Table of Contents |
---|
Overview
FEP-1 describes a method of implementing Flume NG (1.x.x) backward compatibility with Flume OG (0.9.x).
The goal of FEP-1 is to allow existing Flume installations running the 0.9.x branch (Flume OG) to interoperate with the 1.x.x branch (Flume NG). It describes a series of sources and sinks that act as compatibility bridges, mimicking the behavior of 0.9.x within 1.x.
Authors
E. Sammer - esammer@cloudera.com
Status
This is a Draft
Draft | We're still fighting about it, refining the FEP. |
---|---|
Proposed | We think this is what it should be. Let's vote. |
Accepted | Everyone agrees this is the right way to do this. Let's code. |
Rejected | Oops. People don't like this. Go back to drafting. |
Abandoned | Oops. The author(s) / champions disappeared or gave up. |
Description
With the release of Flume NG (1.x) users who currently run Flume OG (0.9.x) have started asking about backward compatibility. FEP-1 is about describing a method of integration between 0.9.x and 1.x.

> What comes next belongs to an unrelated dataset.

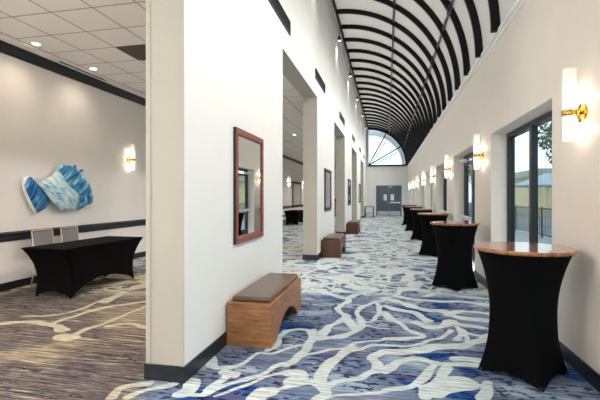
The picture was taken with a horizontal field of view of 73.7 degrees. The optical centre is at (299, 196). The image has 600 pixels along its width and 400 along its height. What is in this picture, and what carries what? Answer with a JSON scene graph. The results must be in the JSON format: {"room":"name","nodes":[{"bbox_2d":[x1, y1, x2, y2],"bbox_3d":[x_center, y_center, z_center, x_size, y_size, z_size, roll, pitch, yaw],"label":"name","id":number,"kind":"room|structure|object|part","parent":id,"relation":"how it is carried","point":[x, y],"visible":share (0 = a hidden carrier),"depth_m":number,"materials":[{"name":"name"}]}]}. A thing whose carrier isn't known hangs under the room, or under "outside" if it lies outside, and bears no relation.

First, this FEP makes a few assumptions.
- No code in 0.9.x can be changed. If it could, users could simply upgrade to 1.x rather than redeploying an updated 0.9.x.
- Integration can be constrained to the RPC mechanism. In other words, the way one connects 0.9.x agents to 1.x agents is via RPC.
- The contents of 0.9.x write ahead logs will either be drained to a 1.x agent or discarded.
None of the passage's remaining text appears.